The jolly season is here. Christmas, Hanukkah, Diwali and other festivals all encouraging us to reflect and embrace the light fantastic with our loved ones. And Friends.
It is the time to put out that intimate seasonal message. That personalized, from the heart greeting, to your closest dearest and special long time 1.2 million friends via Facebook, Instagram and Twitter. Oh, and then the writing of the paper Christmas cards to the 7 people in your life who probably really count.
I cannot help thinking Chamath Palihapiti might not make Mark Zuckerberg's Christmas card list given his comment that "Facebook is ripping society apart."
"If you feed the beast, the beast will destroy you."
Incredibly strong words from the man who was there at the start and benefited financially from the creation of that which he now loathes.
Yet does he have a point? I closed down (and trust me, that is not as easy as opening up ) my Facebook account at the beginning of this year - and personally feel better for it. I save time, I spend that time with true friends and, perhaps more tellingly according to my Fitbit data analytics, my resting heartbeat and blood pressure have significantly improved.
Chamath makes some seriously interesting points- is the short term dopamine high of "likes" far outweighed by the negative sides of social media's undoubted disruption of how we interact as a species socially?
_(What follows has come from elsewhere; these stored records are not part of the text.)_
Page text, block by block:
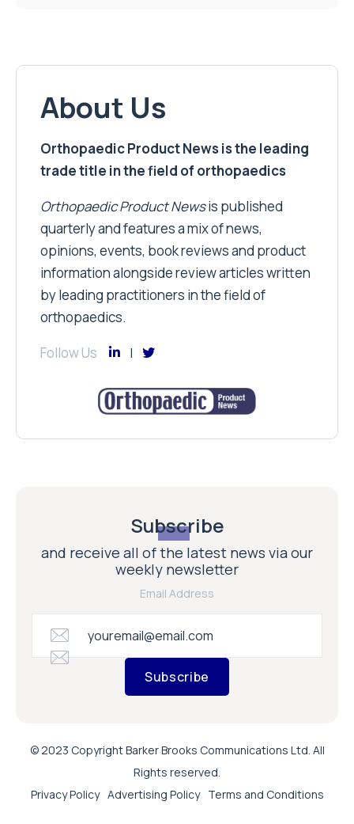
About Us
Orthopaedic Product News is the leading
trade title in the field of orthopaedics
Orthopaedic Product Newsis published
quarterly and features a mix of news,
opinions, events, book reviews and product
information alongside review articles written
by leading practitioners in the field of
orthopaedics.
Follow Us
Subscribe
and receive all of the latest news via our
weekly newsletter
Email Address
Subscribe
© 2023 Copyright Barker Brooks Communications Ltd. All
Rights reserved.
Privacy Policy Advertising Policy Terms and Conditions

He cites the law of unintended consequences. I would equally highlight Newton's third law- For every action, there is an equal and opposite reaction.
After Christmas comes the season for New Year's Resolutions and predictions. I predict that Social Media shall become increasingly scrutinized and the concept of it being an "overwhelming force for the good that does no evil" will significantly challenged.
"I feel tremendous guilt. I think we all knew in the back of our minds, even though we feigned this whole line of 'there probably aren't any really bad unintended consequences'. I think in the deep, deep recesses of our minds we kind of knew something bad could happen, but I think the way we defined it was not like this," he said.